(Items listed in a dataset)
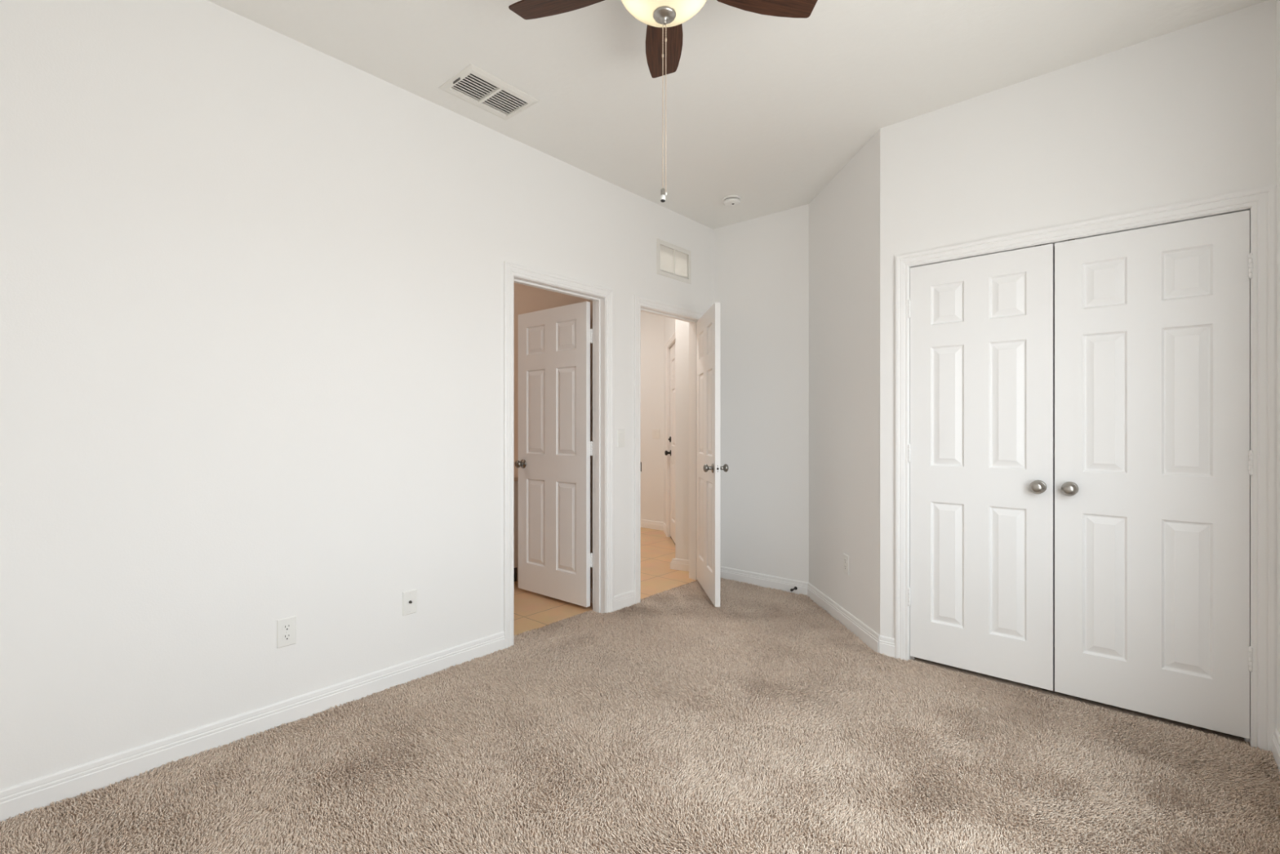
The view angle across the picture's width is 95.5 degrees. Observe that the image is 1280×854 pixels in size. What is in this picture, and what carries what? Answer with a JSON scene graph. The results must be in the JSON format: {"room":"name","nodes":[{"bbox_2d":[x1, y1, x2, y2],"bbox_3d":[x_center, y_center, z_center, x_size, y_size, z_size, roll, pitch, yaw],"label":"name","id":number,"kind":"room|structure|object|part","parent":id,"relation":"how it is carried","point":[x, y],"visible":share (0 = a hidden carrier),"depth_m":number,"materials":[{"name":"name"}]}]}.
{"room":"empty bedroom","nodes":[
{"label":"empty bedroom","id":0,"kind":"room"},
{"bbox_2d":[0,0,713,789],"bbox_3d":[-0.852,-0.189,3.098,0.115,2.782,4.465,0,0,41],"label":"wall","id":1,"kind":"structure","parent":0,"point":[251,276],"depth_m":2.22,"materials":[{"name":"white paint"}]},
{"bbox_2d":[0,631,504,822],"bbox_3d":[-1.467,1.152,2.301,0.012,0.100,2.226,0,0,41],"label":"baseboard","id":2,"kind":"structure","parent":1,"relation":"attached to","point":[21,797],"depth_m":2.17,"materials":[{"name":"white paint"}]},
{"bbox_2d":[276,615,296,648],"bbox_3d":[-1.427,0.828,2.350,0.007,0.115,0.071,0,0,41],"label":"wall outlet","id":3,"kind":"object","parent":1,"relation":"attached to","point":[286,627],"visible":1,"depth_m":2.35,"materials":[{"name":"white plastic"}]},
{"bbox_2d":[282,632,291,640],"bbox_3d":[-1.425,0.848,2.349,0.002,0.027,0.034,0,0,41],"label":"socket","id":4,"kind":"object","parent":3,"relation":"attached to","point":[286,636],"depth_m":2.35,"materials":[{"name":"white plastic"}]},
{"bbox_2d":[282,622,291,631],"bbox_3d":[-1.425,0.808,2.349,0.002,0.027,0.034,0,0,41],"label":"socket","id":5,"kind":"object","parent":3,"relation":"attached to","point":[286,626],"depth_m":2.35,"materials":[{"name":"white plastic"}]},
{"bbox_2d":[402,588,417,615],"bbox_3d":[-1.081,0.826,2.738,0.016,0.112,0.071,0,0,41],"label":"cable plate","id":6,"kind":"object","parent":1,"relation":"attached to","point":[410,597],"visible":1,"depth_m":2.74,"materials":[{"name":"white plastic"}]},
{"bbox_2d":[514,301,592,607],"bbox_3d":[-0.603,0.177,4.014,0.720,1.986,0.168,0,0,40],"label":"door","id":7,"kind":"structure","parent":1,"relation":"in","point":[555,446],"depth_m":3.98,"materials":[{"name":"white paint"}]},
{"bbox_3d":[-0.862,0.265,4.167,0.065,0.065,0.067,0,0,40],"label":"knob","id":8,"kind":"part","parent":7,"relation":"part of","materials":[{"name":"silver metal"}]},
{"bbox_2d":[503,261,613,648],"bbox_3d":[-0.495,0.154,3.492,0.133,2.095,0.845,0,0,41],"label":"door frame","id":9,"kind":"structure","parent":1,"relation":"attached to","point":[510,269],"depth_m":3.73,"materials":[{"name":"white paint"}]},
{"bbox_2d":[617,429,624,447],"bbox_3d":[-0.122,0.074,3.835,0.012,0.116,0.072,0,0,41],"label":"light switch","id":10,"kind":"object","parent":1,"relation":"attached to","point":[620,433],"visible":1,"depth_m":3.83,"materials":[{"name":"white plastic"}]},
{"bbox_2d":[613,590,635,612],"bbox_3d":[-0.107,1.152,3.851,0.012,0.100,0.208,0,0,41],"label":"baseboard","id":11,"kind":"structure","parent":1,"relation":"attached to","point":[626,599],"depth_m":3.85,"materials":[{"name":"white paint"}]},
{"bbox_2d":[633,294,705,604],"bbox_3d":[0.200,0.154,4.285,0.132,2.095,0.849,0,0,41],"label":"door frame","id":12,"kind":"structure","parent":1,"relation":"attached to","point":[638,300],"depth_m":4.13,"materials":[{"name":"white paint"}]},
{"bbox_2d":[656,238,690,284],"bbox_3d":[0.249,-1.210,4.270,0.021,0.252,0.409,0,0,41],"label":"air vent","id":13,"kind":"object","parent":1,"relation":"in","point":[673,264],"visible":1,"depth_m":4.26,"materials":[{"name":"white metal"}]},
{"bbox_2d":[696,302,728,606],"bbox_3d":[0.482,0.181,4.161,0.168,1.994,0.728,0,0,-4],"label":"door","id":14,"kind":"structure","parent":1,"relation":"in","point":[708,468],"depth_m":4.04,"materials":[{"name":"white paint"}]},
{"bbox_3d":[0.454,0.273,3.865,0.067,0.065,0.065,0,0,-4],"label":"knob","id":15,"kind":"part","parent":14,"relation":"part of","materials":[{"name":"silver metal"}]},
{"bbox_3d":[0.509,0.273,3.807,0.025,0.056,0.002,0,0,-4],"label":"latch plate","id":16,"kind":"part","parent":14,"relation":"part of","materials":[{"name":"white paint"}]},
{"bbox_3d":[0.555,0.273,3.873,0.067,0.065,0.065,0,0,-4],"label":"knob","id":17,"kind":"part","parent":14,"relation":"part of","materials":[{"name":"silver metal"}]},
{"bbox_2d":[514,282,592,588],"bbox_3d":[-1.397,-0.193,4.979,3.185,2.774,0.115,0,0,41],"label":"wall","id":18,"kind":"structure","parent":0,"point":[527,299],"depth_m":4.36,"materials":[{"name":"beige paint"}]},
{"bbox_2d":[590,588,592,603],"bbox_3d":[-0.586,1.148,4.183,0.915,0.092,0.012,0,0,41],"label":"baseboard","id":19,"kind":"structure","parent":18,"relation":"attached to","point":[591,589],"depth_m":3.95,"materials":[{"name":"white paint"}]},
{"bbox_2d":[0,527,1279,853],"bbox_3d":[-0.426,1.248,3.656,6.390,0.108,5.865,0,0,41],"label":"floor","id":20,"kind":"structure","parent":0,"point":[988,677],"depth_m":2.25,"materials":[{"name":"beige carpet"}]},
{"bbox_2d":[514,476,518,581],"bbox_3d":[-1.462,0.789,4.593,0.927,0.809,0.548,0,0,41],"label":"bathroom vanity","id":21,"kind":"object","parent":20,"relation":"on","point":[516,478],"visible":0.06,"depth_m":4.49,"materials":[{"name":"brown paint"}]},
{"bbox_2d":[0,577,1279,853],"bbox_3d":[0.376,1.191,2.244,3.092,0.021,3.895,0,0,41],"label":"carpet","id":22,"kind":"structure","parent":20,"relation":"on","point":[628,631],"depth_m":2.04,"materials":[{"name":"beige carpet"}]},
{"bbox_2d":[640,311,664,522],"bbox_3d":[-0.326,-0.193,7.319,1.710,2.774,0.115,0,0,41],"label":"wall","id":23,"kind":"structure","parent":0,"point":[652,326],"depth_m":6.83,"materials":[{"name":"white paint"}]},
{"bbox_2d":[640,519,666,534],"bbox_3d":[-0.243,1.148,7.139,0.215,0.092,1.862,0,0,-42],"label":"baseboard","id":24,"kind":"structure","parent":23,"relation":"attached to","point":[644,523],"depth_m":6.80,"materials":[{"name":"white paint"}]},
{"bbox_2d":[652,428,659,438],"bbox_3d":[0.185,0.079,6.787,0.116,0.116,0.012,0,0,41],"label":"light switch","id":25,"kind":"object","parent":23,"relation":"attached to","point":[655,432],"visible":1,"depth_m":6.79,"materials":[{"name":"white plastic"}]},
{"bbox_2d":[664,316,675,524],"bbox_3d":[0.396,-0.193,5.803,0.115,2.774,1.830,0,0,-4],"label":"wall","id":26,"kind":"structure","parent":0,"point":[669,323],"depth_m":6.55,"materials":[{"name":"white paint"}]},
{"bbox_2d":[664,342,675,544],"bbox_3d":[0.353,0.170,5.860,0.127,2.044,0.900,0,0,-4],"label":"door","id":27,"kind":"structure","parent":26,"relation":"in","point":[672,438],"depth_m":6.12,"materials":[{"name":"white paint"}]},
{"bbox_3d":[0.298,0.278,6.239,0.067,0.065,0.065,0,0,-4],"label":"knob","id":28,"kind":"part","parent":27,"relation":"part of","materials":[{"name":"black metal"}]},
{"bbox_2d":[666,331,675,537],"bbox_3d":[0.383,0.137,5.862,0.132,2.115,1.032,0,0,-4],"label":"door frame","id":29,"kind":"structure","parent":26,"relation":"attached to","point":[673,342],"depth_m":6.31,"materials":[{"name":"white paint"}]},
{"bbox_2d":[675,319,688,559],"bbox_3d":[0.471,-0.193,4.818,0.345,2.774,0.137,0,0,-1],"label":"wall","id":30,"kind":"structure","parent":0,"point":[682,327],"depth_m":4.85,"materials":[{"name":"white paint"}]},
{"bbox_2d":[670,558,688,571],"bbox_3d":[0.405,1.148,4.854,0.304,0.092,0.085,0,0,31],"label":"baseboard","id":31,"kind":"structure","parent":30,"relation":"attached to","point":[676,563],"depth_m":4.85,"materials":[{"name":"white paint"}]},
{"bbox_2d":[207,0,1267,229],"bbox_3d":[-0.438,-1.625,3.643,6.390,0.090,5.900,0,0,41],"label":"ceiling","id":32,"kind":"structure","parent":0,"point":[766,111],"depth_m":2.53,"materials":[{"name":"white paint"}]},
{"bbox_2d":[438,63,539,119],"bbox_3d":[-0.713,-1.619,2.763,0.270,0.113,0.380,0,0,41],"label":"ceiling vent","id":33,"kind":"object","parent":32,"relation":"in","point":[497,86],"visible":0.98,"depth_m":2.76,"materials":[{"name":"white metal"}]},
{"bbox_2d":[508,0,817,202],"bbox_3d":[0.064,-1.140,1.779,1.034,0.880,1.005,0,0,41],"label":"ceiling fan","id":34,"kind":"object","parent":32,"relation":"hanging from","point":[664,20],"visible":1,"depth_m":1.95,"materials":[{"name":"brown wood"}]},
{"bbox_3d":[-0.263,-1.417,1.934,0.352,0.006,0.141,0,11,20],"label":"blade","id":35,"kind":"part","parent":34,"relation":"part of","materials":[{"name":"brown wood"}]},
{"bbox_3d":[0.071,-1.007,1.810,0.004,0.530,0.003,0,0,41],"label":"pull chain","id":36,"kind":"part","parent":34,"relation":"part of","materials":[{"name":"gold metal"}]},
{"bbox_3d":[0.076,-1.335,1.810,0.300,0.110,0.300,0,0,41],"label":"lamp shade","id":37,"kind":"part","parent":34,"relation":"part of","materials":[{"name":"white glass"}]},
{"bbox_3d":[0.090,-1.417,2.171,0.141,0.006,0.352,-11,0,2],"label":"blade","id":38,"kind":"part","parent":34,"relation":"part of","materials":[{"name":"brown wood"}]},
{"bbox_3d":[0.081,-0.995,1.808,0.004,0.530,0.003,0,0,41],"label":"pull chain","id":39,"kind":"part","parent":34,"relation":"part of","materials":[{"name":"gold metal"}]},
{"bbox_3d":[0.423,-1.417,1.909,0.352,0.006,0.141,0,-11,-16],"label":"blade","id":40,"kind":"part","parent":34,"relation":"part of","materials":[{"name":"brown wood"}]},
{"bbox_2d":[722,195,742,206],"bbox_3d":[0.637,-1.558,4.028,0.134,0.043,0.134,0,0,41],"label":"smoke detector","id":41,"kind":"object","parent":32,"relation":"attached to","point":[730,200],"visible":1,"depth_m":3.99,"materials":[{"name":"white plastic"}]},
{"bbox_3d":[0.637,-1.573,4.028,0.134,0.013,0.134,0,0,41],"label":"plate","id":42,"kind":"part","parent":41,"relation":"part of","materials":[{"name":"white plastic"}]},
{"bbox_2d":[808,128,879,634],"bbox_3d":[1.284,-0.189,3.604,0.100,2.782,1.044,0,0,-4],"label":"wall","id":43,"kind":"structure","parent":0,"point":[844,216],"depth_m":3.51,"materials":[{"name":"white paint"}]},
{"bbox_2d":[807,582,879,653],"bbox_3d":[1.228,1.152,3.600,0.012,0.100,1.044,0,0,-4],"label":"baseboard","id":44,"kind":"structure","parent":43,"relation":"attached to","point":[868,636],"depth_m":3.47,"materials":[{"name":"white paint"}]},
{"bbox_2d":[843,553,848,574],"bbox_3d":[1.238,0.824,3.497,0.007,0.115,0.071,0,0,-3],"label":"wall outlet","id":45,"kind":"object","parent":43,"relation":"attached to","point":[846,557],"visible":1,"depth_m":3.49,"materials":[{"name":"white plastic"}]},
{"bbox_2d":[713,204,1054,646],"bbox_3d":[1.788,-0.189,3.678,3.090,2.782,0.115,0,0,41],"label":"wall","id":46,"kind":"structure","parent":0,"point":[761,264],"depth_m":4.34,"materials":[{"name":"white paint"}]},
{"bbox_2d":[720,565,808,595],"bbox_3d":[0.887,1.152,4.384,0.804,0.100,0.012,0,0,41],"label":"baseboard","id":47,"kind":"structure","parent":46,"relation":"attached to","point":[758,579],"depth_m":4.34,"materials":[{"name":"white paint"}]},
{"bbox_2d":[880,0,1275,638],"bbox_3d":[1.845,-0.189,2.654,1.423,2.782,0.115,0,0,41],"label":"wall","id":48,"kind":"structure","parent":0,"point":[1188,113],"depth_m":2.53,"materials":[{"name":"white paint"}]},
{"bbox_2d":[879,635,894,657],"bbox_3d":[1.298,1.152,3.048,0.080,0.100,0.012,0,0,41],"label":"baseboard","id":49,"kind":"structure","parent":48,"relation":"attached to","point":[886,644],"depth_m":3.04,"materials":[{"name":"white paint"}]},
{"bbox_2d":[907,243,1053,690],"bbox_3d":[1.600,0.177,2.779,0.609,1.993,0.094,0,0,41],"label":"door","id":50,"kind":"structure","parent":48,"relation":"in","point":[980,449],"depth_m":2.76,"materials":[{"name":"white paint"}]},
{"bbox_3d":[1.777,0.269,2.600,0.060,0.060,0.059,0,0,41],"label":"knob","id":51,"kind":"part","parent":50,"relation":"part of","materials":[{"name":"silver metal"}]},
{"bbox_2d":[894,184,1276,751],"bbox_3d":[1.870,0.157,2.620,1.344,2.090,0.132,0,0,41],"label":"door frame","id":52,"kind":"structure","parent":48,"relation":"attached to","point":[1262,201],"depth_m":2.18,"materials":[{"name":"white paint"}]},
{"bbox_2d":[1054,209,1253,738],"bbox_3d":[2.062,0.177,2.373,0.609,1.993,0.094,0,0,41],"label":"door","id":53,"kind":"structure","parent":48,"relation":"in","point":[1153,457],"depth_m":2.37,"materials":[{"name":"white paint"}]},
{"bbox_3d":[1.864,0.269,2.524,0.060,0.060,0.059,0,0,41],"label":"knob","id":54,"kind":"part","parent":53,"relation":"part of","materials":[{"name":"silver metal"}]},
{"bbox_2d":[1275,0,1279,734],"bbox_3d":[1.434,-0.189,1.018,0.115,2.782,4.352,0,0,41],"label":"wall","id":55,"kind":"structure","parent":0,"point":[1277,2],"depth_m":2.11,"materials":[{"name":"white paint"}]},
{"bbox_2d":[1271,728,1279,773],"bbox_3d":[1.182,1.152,0.828,0.012,0.100,3.504,0,0,41],"label":"baseboard","id":56,"kind":"structure","parent":55,"relation":"attached to","point":[1276,736],"depth_m":2.08,"materials":[{"name":"white paint"}]}
]}

REQUIREMENT: Check every line of the records above for the string "vent". Copy those that hold it.

RESPONSE:
{"bbox_2d":[656,238,690,284],"bbox_3d":[0.249,-1.210,4.270,0.021,0.252,0.409,0,0,41],"label":"air vent","id":13,"kind":"object","parent":1,"relation":"in","point":[673,264],"visible":1,"depth_m":4.26,"materials":[{"name":"white metal"}]},
{"bbox_2d":[438,63,539,119],"bbox_3d":[-0.713,-1.619,2.763,0.270,0.113,0.380,0,0,41],"label":"ceiling vent","id":33,"kind":"object","parent":32,"relation":"in","point":[497,86],"visible":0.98,"depth_m":2.76,"materials":[{"name":"white metal"}]},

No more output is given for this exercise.